Saved entries
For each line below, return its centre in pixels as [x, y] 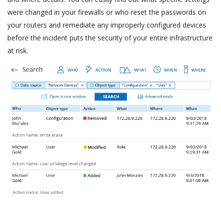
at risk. [18, 50]
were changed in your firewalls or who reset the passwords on [107, 12]
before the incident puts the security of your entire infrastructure [110, 37]
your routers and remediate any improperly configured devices [107, 25]
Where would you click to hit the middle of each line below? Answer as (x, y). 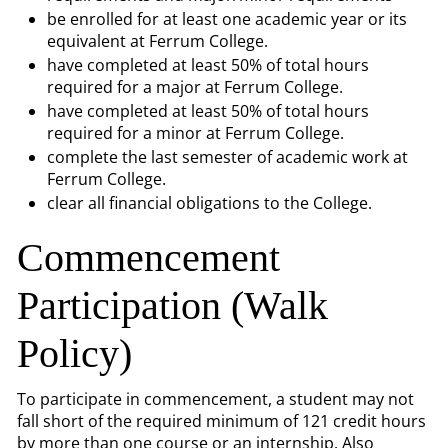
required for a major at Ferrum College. (197, 87)
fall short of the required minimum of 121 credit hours (221, 421)
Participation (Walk (172, 305)
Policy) (74, 353)
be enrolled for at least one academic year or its (227, 19)
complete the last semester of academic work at (227, 157)
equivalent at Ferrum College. (157, 41)
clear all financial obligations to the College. (209, 203)
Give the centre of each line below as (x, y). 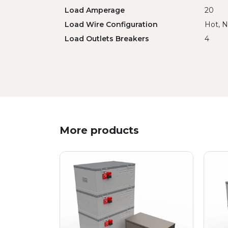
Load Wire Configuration (111, 24)
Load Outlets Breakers (107, 39)
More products (99, 130)
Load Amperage (95, 10)
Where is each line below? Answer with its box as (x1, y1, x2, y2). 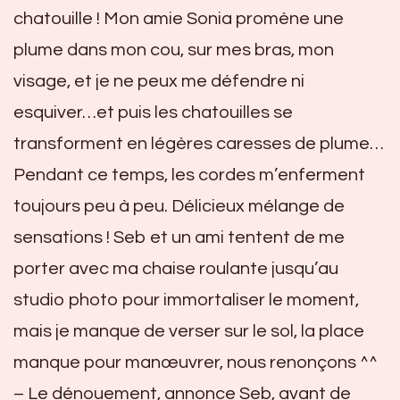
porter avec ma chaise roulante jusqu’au (13, 260, 338, 278)
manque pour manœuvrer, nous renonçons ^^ (13, 354, 378, 371)
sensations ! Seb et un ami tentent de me (13, 229, 345, 246)
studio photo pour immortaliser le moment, (13, 291, 359, 309)
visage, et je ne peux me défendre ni (13, 72, 304, 90)
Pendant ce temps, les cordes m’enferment (13, 166, 365, 184)
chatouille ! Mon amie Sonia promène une (13, 10, 344, 28)
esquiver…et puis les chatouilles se (13, 104, 293, 121)
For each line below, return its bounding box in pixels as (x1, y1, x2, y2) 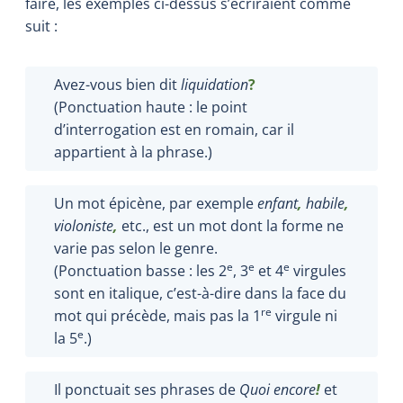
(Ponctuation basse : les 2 (54, 260, 227, 281)
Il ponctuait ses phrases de (54, 379, 239, 399)
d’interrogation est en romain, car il (54, 119, 294, 139)
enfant (257, 193, 298, 213)
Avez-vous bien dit (54, 74, 181, 94)
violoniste (54, 215, 113, 236)
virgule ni (272, 305, 337, 326)
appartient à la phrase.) (54, 141, 212, 162)

Exercise directions: Respond with the exact lines above running from the one containing "Policy) (74, 353)" to the one containing "manque pour manœuvrer, nous", both ends kept and no pictures included.

Task result:
Policy) (74, 353)
be enrolled for at least one academic year or its (227, 19)
complete the last semester of academic work at (227, 157)
equivalent at Ferrum College. (157, 41)
clear all financial obligations to the College. (209, 203)
Give the centre of each line below as (x, y). 
Load Wire Configuration (111, 24)
Load Outlets Breakers (107, 39)
More products (99, 130)
Load Amperage (95, 10)
Where is each line below? Answer with its box as (x1, y1, x2, y2). 
porter avec ma chaise roulante jusqu’au (13, 260, 338, 278)
manque pour manœuvrer, nous renonçons ^^ (13, 354, 378, 371)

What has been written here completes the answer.